[Excerpts from a dataset]
>>

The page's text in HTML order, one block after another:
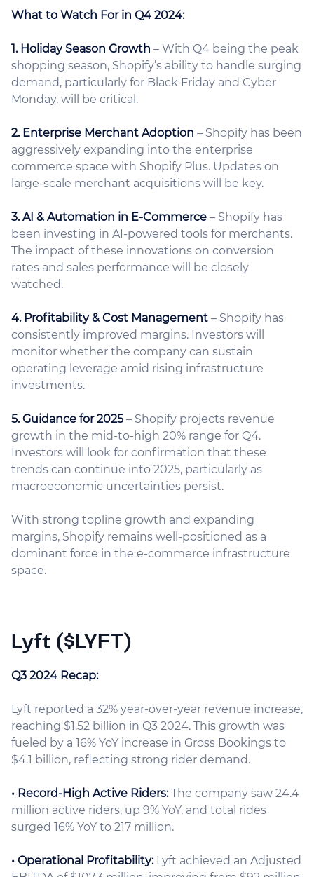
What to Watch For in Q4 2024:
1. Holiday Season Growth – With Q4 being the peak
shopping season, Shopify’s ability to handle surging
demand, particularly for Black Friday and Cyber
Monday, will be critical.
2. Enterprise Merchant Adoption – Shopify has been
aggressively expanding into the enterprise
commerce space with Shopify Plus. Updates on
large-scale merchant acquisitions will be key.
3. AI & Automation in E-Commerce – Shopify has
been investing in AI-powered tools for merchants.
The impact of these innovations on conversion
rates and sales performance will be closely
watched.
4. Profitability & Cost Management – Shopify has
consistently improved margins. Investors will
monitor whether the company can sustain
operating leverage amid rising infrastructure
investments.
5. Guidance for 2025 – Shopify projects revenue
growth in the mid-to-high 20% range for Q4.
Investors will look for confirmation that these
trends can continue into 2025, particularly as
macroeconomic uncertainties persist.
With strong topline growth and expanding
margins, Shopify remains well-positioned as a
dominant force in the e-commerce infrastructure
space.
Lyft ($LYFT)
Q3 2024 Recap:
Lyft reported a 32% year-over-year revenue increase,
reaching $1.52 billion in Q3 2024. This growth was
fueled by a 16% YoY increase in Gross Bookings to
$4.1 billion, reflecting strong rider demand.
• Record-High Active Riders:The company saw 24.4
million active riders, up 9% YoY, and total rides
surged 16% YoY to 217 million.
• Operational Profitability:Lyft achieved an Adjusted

<<

YOUR INSTRUCTIONS =
When a line of the entries contains the word "infrastructure", it counts toward the total; reply with that total alone.

FINISHED EXERCISE =
2